In the meantime, I bet many absolutely nobody is sitting there thinking "Gee, going into 2024, it would be great if Portico Darwin regaled us with one of his long, narcissistic stories.  You know, something that means a lot to him, but so little to anyone else!"

Oh, OK, but only if you insist. 

Today I will tell the story of how a 25-year-old man-child was welcomed to the business world via shock therapy. 

Typical Darwin hyperbole? 

Well, there was an epic panic attack, my first six-figure sale, a loudspeaker guru, a top-secret government installation, an arrest, and yes, even a night in jail.

This is the true story of my stint with NTE during my first year in Albuquerque, in 1988. 

NTE, short for Non-destructive Testing Equipment, owned the North American distribution rights to a gee-whiz laser device (an electronic speckle pattern interferometer - got that?) that could measure vibrations on the surface of an object in microns.  This product, made by a Norwegian company, was offered then at $100,000 ($250,000 today) and had applications across a variety of industries, including manufacturing, computing, speaker design, and aerospace.

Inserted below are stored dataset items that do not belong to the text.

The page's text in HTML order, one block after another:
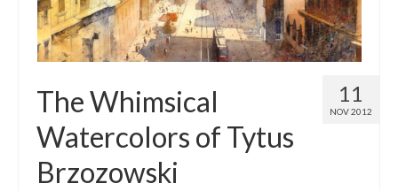
11
NOV 2012
The Whimsical
Watercolors of Tytus
Brzozowski
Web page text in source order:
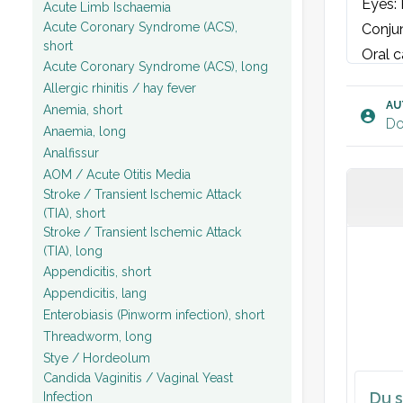
Acute Limb Ischaemia
Acute Coronary Syndrome (ACS),
short
Acute Coronary Syndrome (ACS), long
Allergic rhinitis / hay fever
Anemia, short
Anaemia, long
Analfissur
AOM / Acute Otitis Media
Stroke / Transient Ischemic Attack
(TIA), short
Stroke / Transient Ischemic Attack
(TIA), long
Appendicitis, short
Appendicitis, lang
Enterobiasis (Pinworm infection), short
Threadworm, long
Stye / Hordeolum
Candida Vaginitis / Vaginal Yeast
Infection
Oral
Du
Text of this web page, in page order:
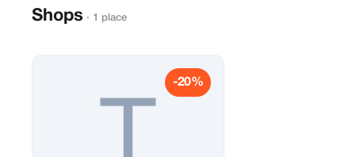
Shops · 1 place
-20%
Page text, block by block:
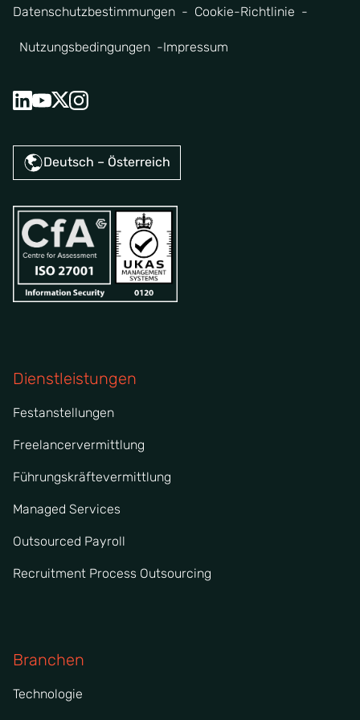
Datenschutzbestimmungen Cookie-Richtlinie
Nutzungsbedingungen Impressum
Deutsch – Österreich
Dienstleistungen
Festanstellungen
Freelancervermittlung
Führungskräftevermittlung
Managed Services
Outsourced Payroll
Recruitment Process Outsourcing
Branchen
Technologie
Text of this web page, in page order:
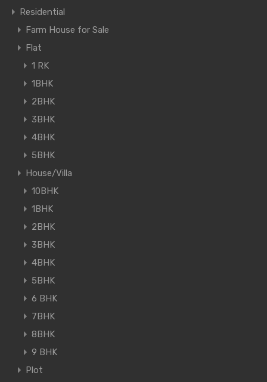
Residential
Farm House for Sale
Flat
1 RK
1BHK
2BHK
3BHK
4BHK
5BHK
House/Villa
10BHK
1BHK
2BHK
3BHK
4BHK
5BHK
6 BHK
7BHK
8BHK
9 BHK
Plot
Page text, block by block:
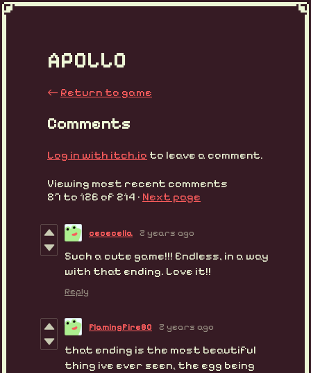
APOLLO
← Return to game
Comments
Log in with itch.io to leave a comment.
Viewing most recent comments
87 to 126 of 214 · Next page
cececelia 2 years ago
Such a cute game!!! Endless, in a way
with that ending. Love it!!
Reply
FlamingFire80 2 years ago
that ending is the most beautiful
thing ive ever seen, the egg being
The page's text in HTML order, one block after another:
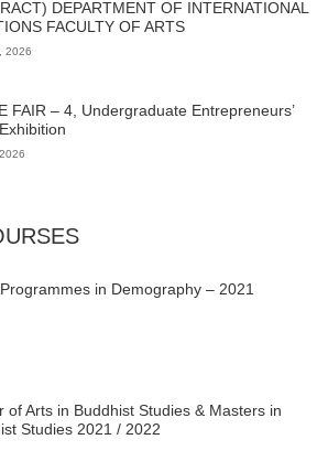
DEPARTMENT OF INTERNATIONAL
FACULTY OF ARTS
2026
FAIR – 4, Undergraduate Entrepreneurs’
in Demography – 2021
of Arts in Buddhist Studies & Masters in
Studies 2021 / 2022
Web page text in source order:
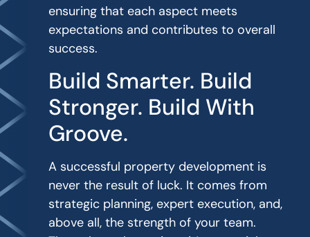
ensuring that each aspect meets
expectations and contributes to overall
success.
Build Smarter. Build
Stronger. Build With
Groove.
A successful property development is
never the result of luck. It comes from
strategic planning, expert execution, and,
above all, the strength of your team.
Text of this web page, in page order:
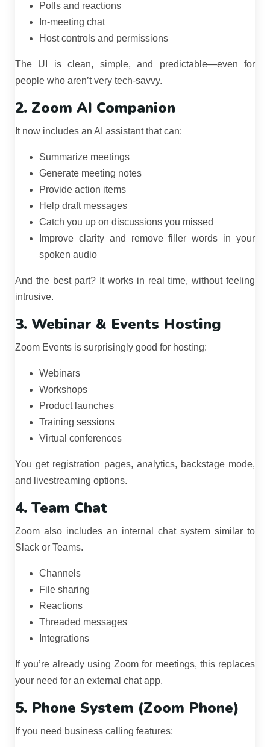
Polls and reactions
In-meeting chat
Host controls and permissions
The UI is clean, simple, and predictable—even for
people who aren’t very tech-savvy.
2. Zoom AI Companion
It now includes an AI assistant that can:
Summarize meetings
Generate meeting notes
Provide action items
Help draft messages
Catch you up on discussions you missed
Improve clarity and remove filler words in your
spoken audio
And the best part? It works in real time, without feeling
intrusive.
3. Webinar & Events Hosting
Zoom Events is surprisingly good for hosting:
Webinars
Workshops
Product launches
Training sessions
Virtual conferences
You get registration pages, analytics, backstage mode,
and livestreaming options.
4. Team Chat
Zoom also includes an internal chat system similar to
Slack or Teams.
Channels
File sharing
Reactions
Threaded messages
Integrations
If you’re already using Zoom for meetings, this replaces
your need for an external chat app.
5. Phone System (Zoom Phone)
If you need business calling features:
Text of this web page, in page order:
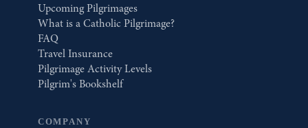
Upcoming Pilgrimages
What is a Catholic Pilgrimage?
FAQ
Travel Insurance
Pilgrimage Activity Levels
Pilgrim's Bookshelf
COMPANY
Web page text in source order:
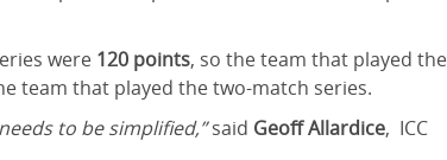
were 120 points, so the team that played the
team that played the two-match series.
to be simplified,”said Geoff Allardice, ICC
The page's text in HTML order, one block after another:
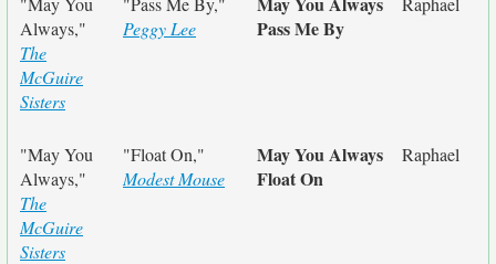
Always,"
The
McGuire
Sisters
Peggy Lee
Pass Me By
"May You
Always,"
The
McGuire
Sisters
"Float On,"
Modest Mouse
May You Always
Float On
Raphael
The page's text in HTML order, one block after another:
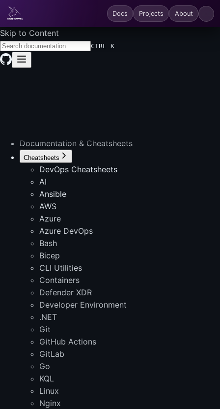
Docs Projects About
Skip to Content
CTRL K
Documentation & Cheatsheets
Cheatsheets
DevOps Cheatsheets
AI
Ansible
AWS
Azure
Azure DevOps
Bash
Bicep
CLI Utilities
Containers
Defender XDR
Developer Environment
.NET
Git
GitHub Actions
GitLab
Go
KQL
Linux
Nginx
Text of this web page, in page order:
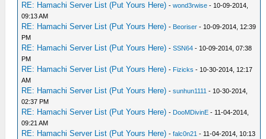
RE: Hamachi Server List (Put Yours Here) -wond3rwise - 10-09-2014,
09:13 AM
RE: Hamachi Server List (Put Yours Here) - Beoriser - 10-09-2014, 12:39
PM
RE: Hamachi Server List (Put Yours Here) -SSN64 - 10-09-2014, 07:38
PM
RE: Hamachi Server List (Put Yours Here) - Fizicks - 10-30-2014, 12:17
AM
RE: Hamachi Server List (Put Yours Here) -sunhun1111 - 10-30-2014,
02:37 PM
RE: Hamachi Server List (Put Yours Here) - DooMDivinE - 11-04-2014,
09:21 AM
RE: Hamachi Server List (Put Yours Here) -falc0n21 - 11-04-2014, 10:13
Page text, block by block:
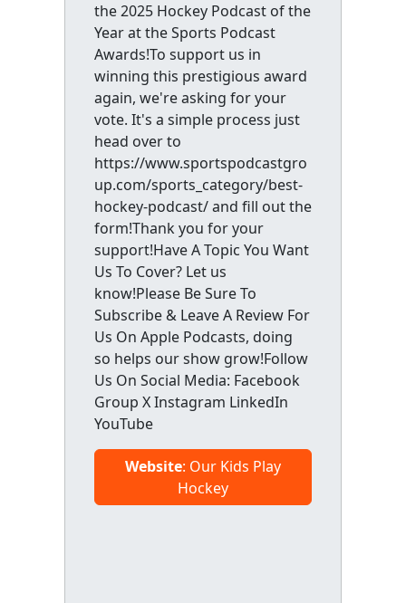
the 2025 Hockey Podcast of the
Year at the Sports Podcast
Awards!To support us in
winning this prestigious award
again, we're asking for your
vote. It's a simple process just
head over to
https://www.sportspodcastgro
up.com/sports_category/best-
hockey-podcast/ and fill out the
form!Thank you for your
support!Have A Topic You Want
Us To Cover? Let us
know!Please Be Sure To
Subscribe & Leave A Review For
Us On Apple Podcasts, doing
so helps our show grow!Follow
Us On Social Media: Facebook
Group X Instagram LinkedIn
YouTube
Website: Our Kids Play
Hockey
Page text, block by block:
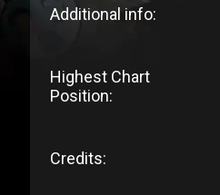
Additional info:
Highest Chart
Position:
Credits:
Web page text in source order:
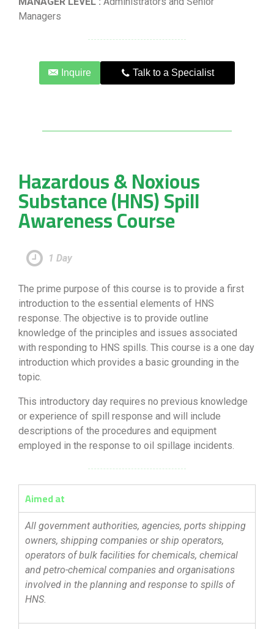
Managers
Inquire Talk to a Specialist
Hazardous & Noxious
Substance (HNS) Spill
Awareness Course
1 Day
The prime purpose of this course is to provide a first
introduction to the essential elements of HNS
response. The objective is to provide outline
knowledge of the principles and issues associated
with responding to HNS spills. This course is a one day
introduction which provides a basic grounding in the
topic.
This introductory day requires no previous knowledge
or experience of spill response and will include
descriptions of the procedures and equipment
employed in the response to oil spillage incidents.
Aimed at
All government authorities, agencies, ports shipping
owners, shipping companies or ship operators,
operators of bulk facilities for chemicals, chemical
and petro-chemical companies and organisations
involved in the planning and response to spills of
HNS.

The appropriate person to travel nationally to demonstrate and sell this product would have been a senior sales engineer.  More specifically, an engineer of some flavor who's also a sales pro, adept at selling big-ticket, complex items to Fortune 50 companies.

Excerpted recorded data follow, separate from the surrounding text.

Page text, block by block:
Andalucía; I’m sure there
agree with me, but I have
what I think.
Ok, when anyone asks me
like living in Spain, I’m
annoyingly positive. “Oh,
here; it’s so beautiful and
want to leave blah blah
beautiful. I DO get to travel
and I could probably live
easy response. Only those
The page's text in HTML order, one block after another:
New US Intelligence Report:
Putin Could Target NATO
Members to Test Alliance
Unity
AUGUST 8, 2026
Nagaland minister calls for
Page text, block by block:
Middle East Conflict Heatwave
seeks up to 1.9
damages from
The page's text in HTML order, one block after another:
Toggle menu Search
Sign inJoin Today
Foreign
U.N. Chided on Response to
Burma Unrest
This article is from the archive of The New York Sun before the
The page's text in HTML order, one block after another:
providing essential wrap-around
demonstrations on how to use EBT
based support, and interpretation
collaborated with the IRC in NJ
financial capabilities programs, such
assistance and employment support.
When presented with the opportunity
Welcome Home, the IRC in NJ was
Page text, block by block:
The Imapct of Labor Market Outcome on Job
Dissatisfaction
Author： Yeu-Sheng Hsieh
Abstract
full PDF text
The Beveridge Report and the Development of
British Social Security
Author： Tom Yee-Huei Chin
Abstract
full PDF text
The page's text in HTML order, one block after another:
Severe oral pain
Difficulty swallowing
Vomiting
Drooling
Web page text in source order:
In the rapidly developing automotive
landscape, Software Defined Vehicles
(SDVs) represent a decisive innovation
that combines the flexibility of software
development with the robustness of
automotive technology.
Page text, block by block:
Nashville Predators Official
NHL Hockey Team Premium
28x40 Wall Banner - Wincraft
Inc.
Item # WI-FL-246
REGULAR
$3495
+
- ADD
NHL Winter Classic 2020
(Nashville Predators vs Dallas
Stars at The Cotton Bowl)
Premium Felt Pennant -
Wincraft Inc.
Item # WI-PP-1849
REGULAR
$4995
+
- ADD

Instead, they hired me.  And then, I was pointed toward a travel agent and sent on a national demo tour.

I'm exaggerating, but only slightly, and let me be clear:  "wet behind the ears" doesn't begin to describe me at the time.  Yet all the founders (two retired Air Force officers) and their minions did was provide a basic explanation of the science, and show me how to do a demonstration.  That was my training, and it lasted about a week.

Are you fucking kidding me?  I knew nothing about engineering, "non-destructive testing," or sales.   While I graduated with a 3.4 GPA from the University of Colorado, my major was Information Systems, with a minor in Myers Dark Rum & pineapple juice, skiing, and doing bong rips.  Indeed, I was just learning an "engineer" did more than drive trains.

I also think I had been on one business trip up to this point and barely knew how to rent a car.  But I did own both a peach tie and a purple pocket square, as evidenced by this grainy photo from that year.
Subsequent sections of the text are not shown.